Monitoring irrigated areas has received considerable attention given the importance for e.g. food security, and for the management of water resources. However, the current extent of irrigated areas at continental to global scale is still uncertain. Existing maps, especially covering large areas, are mainly derived from country-level statistics.
Remote sensing has proven to be a valuable tool to map agricultural production areas, yet mapping irrigated areas has proven to be challenging. On the one hand, agricultural areas are difficult to map in general, while on the other hand the step from land cover (cropland) to land use (irrigation practice) requires additional data sources other than the optical satellite data.
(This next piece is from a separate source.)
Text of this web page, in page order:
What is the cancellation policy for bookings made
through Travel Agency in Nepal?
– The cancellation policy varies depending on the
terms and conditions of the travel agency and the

Recently, a generic irrigation mapping method was developed in the framework of the FAO WaPOR data portal (https://wapor.apps.fao.org), to provide irrigation maps at a continental scale for Africa and the Near- East on a seasonal and annual basis. The method combines information on (i) the land cover, (ii) the phenology as obtained from time series analysis, (iii) actual Evapotranspiration (ETa), and (iv) precipitation. In short, the Water Deficit Index (WDI) is computed as the ratio of the seasonal precipitation over the seasonal ETa, with values below one when the water consumption is larger than the water availability on a seasonal basis. Although very good results were obtained with a WDI threshold of 0.9 on a continental scale, some issues remain, especially in areas where the water availability and the consumption are very similar, or where only supplementary irrigation is applied.
In addition to this physically-based approach, supervised classification methods have proven to be a suitable irrigation mapping method as well, yet suffer from the drawback that they require a large amount of reference information. To evaluate which method is best suited to distinguish between irrigated and rainfed agriculture, a comparison between both is made for three different irrigation schemes: (i) the Nile delta in Egypt, which receives full irrigation, (ii) the Bekaa valley in Lebanon where both irrigated and rainfed croplands are present, and (iii), the Koga region in Ethiopia, which is rainfed during the rainy season, but irrigated in the dry season.
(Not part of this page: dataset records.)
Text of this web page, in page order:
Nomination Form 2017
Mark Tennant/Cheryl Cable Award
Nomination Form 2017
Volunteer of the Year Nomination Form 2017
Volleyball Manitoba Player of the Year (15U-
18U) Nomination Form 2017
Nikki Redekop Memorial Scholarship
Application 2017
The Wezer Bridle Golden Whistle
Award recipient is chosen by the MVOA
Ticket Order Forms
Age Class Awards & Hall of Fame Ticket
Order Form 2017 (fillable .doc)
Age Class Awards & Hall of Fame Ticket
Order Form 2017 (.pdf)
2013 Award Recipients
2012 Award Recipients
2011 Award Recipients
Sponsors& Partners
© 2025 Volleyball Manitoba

From the analysis, it is clear that for regions with very little precipitation (Nile delta), the physical-based method is very well suited to map the irrigated areas, without the need for ground reference information. However, in more complex systems, such as the Bekaa valley, the confusion between irrigated and rainfed areas is quite substantial for the physical-based method, and the supervised classification method obtained more promising results.
This may suggest that for continental or global irrigation mapping, a combination of both methods is desirable. Irrigated areas in regions with low precipitation could best be mapped based on the WDI approach, while in more complex areas, supervised classification methods may be required. This would strongly reduce the need for detailed reference data over large areas, while maintaining a high mapping accuracy.